:: Task inputs

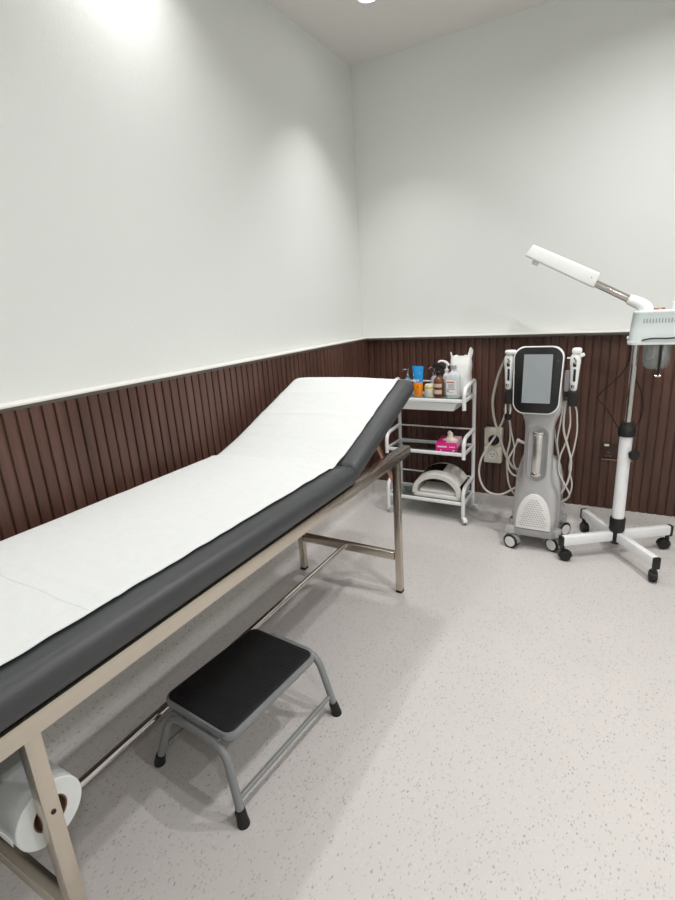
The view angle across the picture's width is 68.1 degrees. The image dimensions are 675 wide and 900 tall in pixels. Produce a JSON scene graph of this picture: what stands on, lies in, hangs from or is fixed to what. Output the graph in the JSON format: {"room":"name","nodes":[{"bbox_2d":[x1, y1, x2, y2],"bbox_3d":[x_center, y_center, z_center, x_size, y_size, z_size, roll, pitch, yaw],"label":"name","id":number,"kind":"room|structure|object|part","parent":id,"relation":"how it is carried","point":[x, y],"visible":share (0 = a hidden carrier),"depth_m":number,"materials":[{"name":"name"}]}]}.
{"room":"beauty treatment room","nodes":[
{"label":"beauty treatment room","id":0,"kind":"room"},
{"bbox_2d":[0,0,362,403],"bbox_3d":[-1.000,-0.435,1.655,0.100,2.839,4.600,6,18,29],"label":"wall","id":1,"kind":"structure","parent":0,"point":[178,177],"depth_m":2.00,"materials":[{"name":"white paint"}]},
{"bbox_2d":[0,337,367,413],"bbox_3d":[-0.909,-0.189,1.681,0.075,0.007,4.599,6,18,29],"label":"trim","id":2,"kind":"structure","parent":1,"relation":"attached to","point":[154,377],"depth_m":1.94,"materials":[{"name":"paint"}]},
{"bbox_2d":[0,341,372,540],"bbox_3d":[-0.895,0.334,1.802,0.070,1.040,4.533,6,18,29],"label":"wall paneling","id":3,"kind":"structure","parent":1,"relation":"attached to","point":[58,459],"depth_m":1.87,"materials":[{"name":"brown wood"}]},
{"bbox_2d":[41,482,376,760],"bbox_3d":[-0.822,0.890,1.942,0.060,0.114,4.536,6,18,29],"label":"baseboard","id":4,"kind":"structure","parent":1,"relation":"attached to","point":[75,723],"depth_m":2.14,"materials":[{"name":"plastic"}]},
{"bbox_2d":[0,496,674,899],"bbox_3d":[0.702,1.133,1.161,3.911,0.100,4.900,6,18,29],"label":"floor","id":5,"kind":"structure","parent":0,"point":[505,727],"depth_m":1.64,"materials":[{"name":"plastic"}]},
{"bbox_2d":[0,380,413,899],"bbox_3d":[-0.376,0.414,1.803,0.657,1.052,1.988,6,18,29],"label":"couch","id":6,"kind":"object","parent":5,"relation":"on","point":[39,686],"visible":0.59,"depth_m":1.12,"materials":[{"name":"metal"}]},
{"bbox_2d":[0,750,81,851],"bbox_3d":[-0.790,0.696,1.113,0.514,0.132,0.132,6,18,29],"label":"paper roll","id":7,"kind":"object","parent":6,"relation":"hanging from","point":[19,820],"visible":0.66,"depth_m":0.97,"materials":[{"name":"white paper"}]},
{"bbox_3d":[-0.544,0.834,1.000,0.031,0.688,0.031,6,18,29],"label":"leg","id":8,"kind":"part","parent":6,"relation":"part of","materials":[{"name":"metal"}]},
{"bbox_2d":[0,465,354,732],"bbox_3d":[-0.542,0.250,1.475,0.657,0.079,1.370,6,18,29],"label":"seat cushion","id":9,"kind":"object","parent":6,"relation":"on","point":[33,682],"depth_m":1.08,"materials":[{"name":"grey leather"}]},
{"bbox_2d":[0,377,399,846],"bbox_3d":[-0.429,0.180,1.748,0.612,0.583,2.003,6,18,29],"label":"paper sheet","id":10,"kind":"object","parent":6,"relation":"on","point":[57,572],"visible":0.99,"depth_m":1.48,"materials":[{"name":"white paper"}]},
{"bbox_3d":[-0.397,0.233,1.730,0.629,0.043,1.925,6,18,29],"label":"frame","id":11,"kind":"part","parent":6,"relation":"part of","materials":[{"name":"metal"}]},
{"bbox_3d":[-0.372,0.723,1.895,0.024,0.025,1.712,6,18,29],"label":"long rail","id":12,"kind":"part","parent":6,"relation":"part of","materials":[{"name":"silver metal"}]},
{"bbox_3d":[-0.206,0.322,2.699,0.031,0.688,0.031,6,18,29],"label":"leg","id":13,"kind":"part","parent":6,"relation":"part of","materials":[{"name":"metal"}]},
{"bbox_2d":[336,380,413,477],"bbox_3d":[-0.068,-0.132,2.257,0.657,0.292,0.638,6,18,29],"label":"backrest cushion","id":14,"kind":"object","parent":6,"relation":"on","point":[359,454],"depth_m":2.07,"materials":[{"name":"leather"}]},
{"bbox_3d":[0.294,0.371,2.420,0.031,0.688,0.031,6,18,29],"label":"leg","id":15,"kind":"part","parent":6,"relation":"part of","materials":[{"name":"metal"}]},
{"bbox_2d":[154,629,341,829],"bbox_3d":[-0.300,0.858,1.676,0.417,0.263,0.505,8,19,34],"label":"step stool","id":16,"kind":"object","parent":5,"relation":"on","point":[228,693],"visible":1,"depth_m":1.59,"materials":[{"name":"black rubber"}]},
{"bbox_3d":[-0.424,0.928,1.505,0.401,0.222,0.047,8,19,34],"label":"leg frame","id":17,"kind":"part","parent":16,"relation":"part of","materials":[{"name":"grey paint"}]},
{"bbox_3d":[-0.169,0.805,1.859,0.401,0.230,0.031,8,19,34],"label":"leg frame","id":18,"kind":"part","parent":16,"relation":"part of","materials":[{"name":"grey paint"}]},
{"bbox_2d":[385,377,478,522],"bbox_3d":[0.620,-0.013,3.328,0.598,0.907,0.314,6,18,29],"label":"trolley","id":19,"kind":"object","parent":5,"relation":"on","point":[414,402],"visible":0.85,"depth_m":3.24,"materials":[{"name":"white painted metal"},{"name":"white plastic"}]},
{"bbox_3d":[0.382,-0.087,3.434,0.025,0.154,0.240,6,18,29],"label":"handle","id":20,"kind":"part","parent":19,"relation":"part of","materials":[{"name":"white metal"}]},
{"bbox_3d":[0.403,0.251,3.531,0.025,0.200,0.240,6,18,29],"label":"handle","id":21,"kind":"part","parent":19,"relation":"part of","materials":[{"name":"white metal"}]},
{"bbox_3d":[0.446,-0.072,3.551,0.025,0.802,0.025,6,18,29],"label":"post","id":22,"kind":"part","parent":19,"relation":"part of","materials":[{"name":"white metal"}]},
{"bbox_2d":[402,368,411,381],"bbox_3d":[0.459,-0.451,3.288,0.058,0.174,0.049,-5,16,-4],"label":"pump bottle","id":23,"kind":"object","parent":19,"relation":"on","point":[407,369],"visible":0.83,"depth_m":3.27,"materials":[{"name":"clear plastic"}]},
{"bbox_2d":[412,366,423,395],"bbox_3d":[0.516,-0.443,3.215,0.061,0.193,0.055,-7,17,-13],"label":"tube","id":24,"kind":"object","parent":19,"relation":"on","point":[417,370],"visible":0.99,"depth_m":3.20,"materials":[{"name":"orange plastic"}]},
{"bbox_2d":[424,383,433,396],"bbox_3d":[0.594,-0.383,3.197,0.076,0.079,0.076,6,18,29],"label":"jar","id":25,"kind":"object","parent":19,"relation":"on","point":[429,387],"visible":0.84,"depth_m":3.17,"materials":[{"name":"white plastic"}]},
{"bbox_2d":[399,439,458,452],"bbox_3d":[0.615,-0.025,3.326,0.503,0.005,0.216,6,18,29],"label":"glass shelf","id":26,"kind":"object","parent":19,"relation":"attached to","point":[400,440],"depth_m":3.42,"materials":[{"name":"clear glass"}]},
{"bbox_3d":[0.635,0.295,3.419,0.533,0.022,0.246,6,18,29],"label":"shelf frame","id":27,"kind":"part","parent":19,"relation":"part of","materials":[{"name":"white metal"}]},
{"bbox_3d":[0.615,-0.021,3.328,0.533,0.022,0.246,6,18,29],"label":"shelf frame","id":28,"kind":"part","parent":19,"relation":"part of","materials":[{"name":"white metal"}]},
{"bbox_2d":[429,366,436,382],"bbox_3d":[0.626,-0.455,3.250,0.058,0.183,0.050,6,18,29],"label":"pump bottle","id":29,"kind":"object","parent":19,"relation":"on","point":[432,379],"visible":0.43,"depth_m":3.23,"materials":[{"name":"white plastic"}]},
{"bbox_2d":[403,395,466,410],"bbox_3d":[0.583,-0.306,3.236,0.452,0.048,0.230,6,18,29],"label":"tray","id":30,"kind":"object","parent":19,"relation":"on","point":[434,403],"depth_m":3.12,"materials":[{"name":"white plastic"}]},
{"bbox_2d":[410,392,461,399],"bbox_3d":[0.595,-0.349,3.233,0.503,0.005,0.216,6,18,29],"label":"glass shelf","id":31,"kind":"object","parent":19,"relation":"attached to","point":[412,397],"depth_m":3.15,"materials":[{"name":"clear glass"}]},
{"bbox_3d":[0.685,0.157,3.485,0.519,0.011,0.011,6,18,29],"label":"rail","id":32,"kind":"part","parent":19,"relation":"part of","materials":[{"name":"white metal"}]},
{"bbox_3d":[0.665,-0.158,3.393,0.519,0.011,0.011,6,18,29],"label":"rail","id":33,"kind":"part","parent":19,"relation":"part of","materials":[{"name":"white metal"}]},
{"bbox_2d":[432,364,444,397],"bbox_3d":[0.636,-0.435,3.137,0.082,0.206,0.068,6,18,29],"label":"spray bottle","id":34,"kind":"object","parent":19,"relation":"on","point":[439,384],"visible":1,"depth_m":3.12,"materials":[{"name":"orange glass"}]},
{"bbox_2d":[412,462,469,500],"bbox_3d":[0.694,0.203,3.353,0.342,0.192,0.202,6,18,29],"label":"arch","id":35,"kind":"object","parent":19,"relation":"on","point":[455,478],"visible":0.85,"depth_m":3.31,"materials":[{"name":"white plastic"}]},
{"bbox_3d":[0.660,0.127,3.369,0.140,0.051,0.107,6,18,29],"label":"control panel","id":36,"kind":"part","parent":35,"relation":"part of","materials":[{"name":"black plastic"}]},
{"bbox_3d":[0.698,0.281,3.376,0.334,0.030,0.198,6,18,29],"label":"plate","id":37,"kind":"part","parent":35,"relation":"part of","materials":[{"name":"white plastic"}]},
{"bbox_3d":[0.595,-0.345,3.234,0.533,0.022,0.246,6,18,29],"label":"shelf frame","id":38,"kind":"part","parent":19,"relation":"part of","materials":[{"name":"white metal"}]},
{"bbox_2d":[438,360,450,394],"bbox_3d":[0.685,-0.465,3.201,0.080,0.223,0.048,6,18,29],"label":"lotion bottle","id":39,"kind":"object","parent":19,"relation":"on","point":[439,361],"visible":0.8,"depth_m":3.17,"materials":[{"name":"white plastic"}]},
{"bbox_2d":[436,431,461,451],"bbox_3d":[0.724,-0.072,3.246,0.133,0.115,0.196,4,18,23],"label":"tissue box","id":40,"kind":"object","parent":19,"relation":"on","point":[450,443],"visible":1,"depth_m":3.19,"materials":[{"name":"pink cardboard"}]},
{"bbox_3d":[0.757,-0.052,3.249,0.072,0.034,0.175,4,18,23],"label":"pale panel","id":41,"kind":"part","parent":40,"relation":"part of","materials":[{"name":"cardboard"}]},
{"bbox_2d":[446,365,461,397],"bbox_3d":[0.719,-0.423,3.091,0.088,0.199,0.068,6,18,29],"label":"bottle","id":42,"kind":"object","parent":19,"relation":"on","point":[451,385],"visible":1,"depth_m":3.07,"materials":[{"name":"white plastic"}]},
{"bbox_2d":[450,347,472,395],"bbox_3d":[0.776,-0.493,3.134,0.144,0.302,0.096,6,18,29],"label":"plastic bag","id":43,"kind":"object","parent":19,"relation":"on","point":[464,363],"visible":0.8,"depth_m":3.09,"materials":[{"name":"white plastic"}]},
{"bbox_3d":[0.855,0.295,3.279,0.025,0.200,0.240,6,18,29],"label":"handle","id":44,"kind":"part","parent":19,"relation":"part of","materials":[{"name":"white metal"}]},
{"bbox_3d":[0.834,-0.042,3.182,0.025,0.154,0.240,6,18,29],"label":"handle","id":45,"kind":"part","parent":19,"relation":"part of","materials":[{"name":"white metal"}]},
{"bbox_3d":[0.819,-0.348,3.101,0.025,0.163,0.257,6,18,29],"label":"handle","id":46,"kind":"part","parent":19,"relation":"part of","materials":[{"name":"white metal"}]},
{"bbox_3d":[0.898,-0.028,3.299,0.025,0.802,0.025,6,18,29],"label":"post","id":47,"kind":"part","parent":19,"relation":"part of","materials":[{"name":"white metal"}]},
{"bbox_2d":[503,346,577,551],"bbox_3d":[1.134,-0.015,2.805,0.363,1.138,0.349,6,18,29],"label":"machine","id":48,"kind":"object","parent":5,"relation":"on","point":[536,393],"visible":0.98,"depth_m":2.71,"materials":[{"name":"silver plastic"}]},
{"bbox_2d":[478,404,517,495],"bbox_3d":[0.929,-0.001,2.907,0.234,0.594,0.141,6,18,29],"label":"cable","id":49,"kind":"object","parent":48,"relation":"hanging from","point":[507,415],"visible":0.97,"depth_m":2.90,"materials":[{"name":"white plastic"}]},
{"bbox_2d":[491,350,517,470],"bbox_3d":[0.939,-0.206,2.790,0.175,0.700,0.117,6,18,29],"label":"handpiece with cable","id":50,"kind":"object","parent":48,"relation":"attached to","point":[508,361],"visible":1,"depth_m":2.71,"materials":[{"name":"white plastic"}]},
{"bbox_3d":[0.924,-0.421,2.694,0.051,0.189,0.038,6,18,29],"label":"handle","id":51,"kind":"part","parent":50,"relation":"part of","materials":[{"name":"white plastic"}]},
{"bbox_2d":[515,494,549,531],"bbox_3d":[1.091,0.344,2.781,0.184,0.205,0.023,6,18,29],"label":"grille","id":52,"kind":"object","parent":48,"relation":"attached to","point":[532,511],"depth_m":2.78,"materials":[{"name":"white plastic"}]},
{"bbox_3d":[1.161,0.432,2.923,0.244,0.042,0.280,6,18,29],"label":"plate","id":53,"kind":"part","parent":48,"relation":"part of","materials":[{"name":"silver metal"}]},
{"bbox_3d":[1.300,0.360,2.908,0.038,0.093,0.060,6,18,29],"label":"push handle","id":54,"kind":"part","parent":48,"relation":"part of","materials":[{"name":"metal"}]},
{"bbox_3d":[1.191,-0.358,2.588,0.030,0.110,0.026,6,18,29],"label":"holder arm","id":55,"kind":"part","parent":48,"relation":"part of","materials":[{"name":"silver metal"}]},
{"bbox_2d":[554,347,584,502],"bbox_3d":[1.234,-0.103,2.666,0.101,0.880,0.149,-5,16,-6],"label":"handpiece with cable","id":56,"kind":"object","parent":48,"relation":"attached to","point":[575,359],"visible":0.91,"depth_m":2.66,"materials":[{"name":"white plastic"}]},
{"bbox_3d":[1.204,-0.394,2.538,0.051,0.189,0.038,6,18,29],"label":"handle","id":57,"kind":"part","parent":56,"relation":"part of","materials":[{"name":"white plastic"}]},
{"bbox_2d":[525,245,674,581],"bbox_3d":[1.396,-0.224,2.583,0.822,1.631,0.472,10,21,38],"label":"steamer","id":58,"kind":"object","parent":5,"relation":"on","point":[650,325],"visible":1,"depth_m":2.49,"materials":[{"name":"white plastic"}]},
{"bbox_3d":[1.348,0.476,2.703,0.277,0.052,0.034,-5,16,-4],"label":"leg","id":59,"kind":"part","parent":58,"relation":"part of","materials":[{"name":"white metal"}]},
{"bbox_3d":[1.498,0.417,2.875,0.034,0.052,0.277,-5,16,-4],"label":"leg","id":60,"kind":"part","parent":58,"relation":"part of","materials":[{"name":"white metal"}]},
{"bbox_3d":[1.498,0.021,2.546,0.056,0.056,0.057,-6,16,-8],"label":"height knob","id":61,"kind":"part","parent":58,"relation":"part of","materials":[{"name":"black plastic"}]},
{"bbox_3d":[1.530,0.507,2.556,0.034,0.052,0.277,-5,16,-4],"label":"leg","id":62,"kind":"part","parent":58,"relation":"part of","materials":[{"name":"white metal"}]},
{"bbox_3d":[1.679,0.448,2.729,0.277,0.052,0.034,-5,16,-4],"label":"leg","id":63,"kind":"part","parent":58,"relation":"part of","materials":[{"name":"white metal"}]},
{"bbox_2d":[642,345,672,368],"bbox_3d":[1.526,-0.449,2.390,0.120,0.119,0.120,6,18,29],"label":"jar","id":64,"kind":"object","parent":58,"relation":"on","point":[663,349],"depth_m":2.36,"materials":[{"name":"clear glass"}]},
{"bbox_2d":[267,0,553,65],"bbox_3d":[0.526,-1.686,0.347,3.911,0.100,4.900,6,18,29],"label":"ceiling","id":65,"kind":"structure","parent":0,"point":[354,31],"depth_m":2.65,"materials":[{"name":"paint"}]},
{"bbox_2d":[356,0,376,3],"bbox_3d":[0.146,-2.209,2.432,0.122,0.006,0.122,6,18,29],"label":"recessed light","id":66,"kind":"object","parent":65,"relation":"in","point":[359,1],"visible":1,"depth_m":2.47,"materials":[{"name":"white plastic"}]},
{"bbox_2d":[351,0,674,456],"bbox_3d":[1.764,-0.911,2.702,3.611,2.839,0.100,6,18,29],"label":"wall","id":67,"kind":"structure","parent":0,"point":[550,126],"depth_m":2.85,"materials":[{"name":"white paint"}]},
{"bbox_2d":[484,426,503,462],"bbox_3d":[1.021,-0.042,3.244,0.117,0.241,0.070,6,18,29],"label":"wall socket","id":68,"kind":"object","parent":67,"relation":"attached to","point":[494,453],"visible":0.88,"depth_m":3.22,"materials":[{"name":"beige plastic"}]},
{"bbox_2d":[366,330,629,340],"bbox_3d":[1.760,-0.632,2.669,3.538,0.014,0.109,6,18,29],"label":"trim","id":69,"kind":"structure","parent":67,"relation":"attached to","point":[610,333],"depth_m":3.03,"materials":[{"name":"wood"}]},
{"bbox_2d":[368,335,674,516],"bbox_3d":[1.800,-0.133,2.835,3.545,1.040,0.063,6,18,29],"label":"wall paneling","id":70,"kind":"structure","parent":67,"relation":"attached to","point":[651,481],"depth_m":3.03,"materials":[{"name":"brown wood"}]},
{"bbox_2d":[374,480,674,537],"bbox_3d":[1.817,0.431,2.961,3.540,0.114,0.060,6,18,29],"label":"baseboard","id":71,"kind":"structure","parent":67,"relation":"attached to","point":[503,504],"depth_m":3.17,"materials":[{"name":"plastic"}]},
{"bbox_2d":[601,443,632,461],"bbox_3d":[1.640,0.015,2.928,0.160,0.096,0.021,6,18,29],"label":"socket plate","id":72,"kind":"object","parent":67,"relation":"attached to","point":[610,451],"visible":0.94,"depth_m":2.94,"materials":[{"name":"metal"}]}
]}

::::

What you should do —
Search the entries for "cushion" and copy each matching line.

Task answer —
{"bbox_2d":[0,465,354,732],"bbox_3d":[-0.542,0.250,1.475,0.657,0.079,1.370,6,18,29],"label":"seat cushion","id":9,"kind":"object","parent":6,"relation":"on","point":[33,682],"depth_m":1.08,"materials":[{"name":"grey leather"}]},
{"bbox_2d":[336,380,413,477],"bbox_3d":[-0.068,-0.132,2.257,0.657,0.292,0.638,6,18,29],"label":"backrest cushion","id":14,"kind":"object","parent":6,"relation":"on","point":[359,454],"depth_m":2.07,"materials":[{"name":"leather"}]},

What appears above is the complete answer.